Work item:
Take the lines from the one containing "The page's text" through the final line below and restate them exactly. Omit the pictures.

Input records:

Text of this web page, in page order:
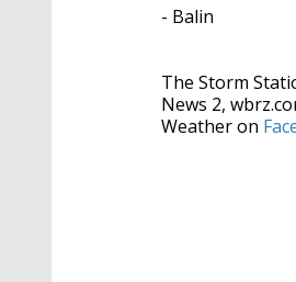
- Balin
The Storm
News 2,
Weather on
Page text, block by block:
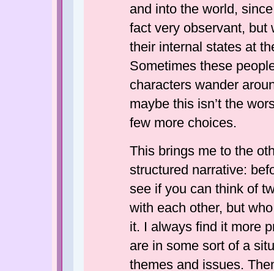
and into the world,
fact very observant, but
their internal states at
Sometimes these
characters wander
maybe this isn’t the
few more choices.
This brings me to the
structured narrative:
see if you can think of
with each other, but
it. I always find it more
are in some sort of a
themes and issues.
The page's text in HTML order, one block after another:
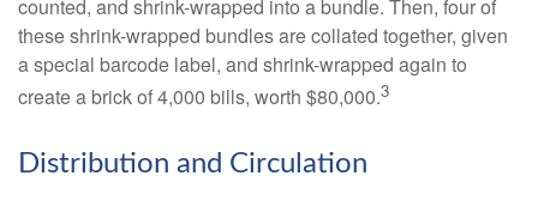
counted, and shrink-wrapped into a bundle. Then, four of
these shrink-wrapped bundles are collated together, given
a special barcode label, and shrink-wrapped again to
create a brick of 4,000 bills, worth $80,000.3
Distribution and Circulation

Answer to the exercise:
The page's text in HTML order, one block after another:
counted, and shrink-wrapped into a bundle. Then, four of
these shrink-wrapped bundles are collated together, given
a special barcode label, and shrink-wrapped again to
create a brick of 4,000 bills, worth $80,000.3
Distribution and Circulation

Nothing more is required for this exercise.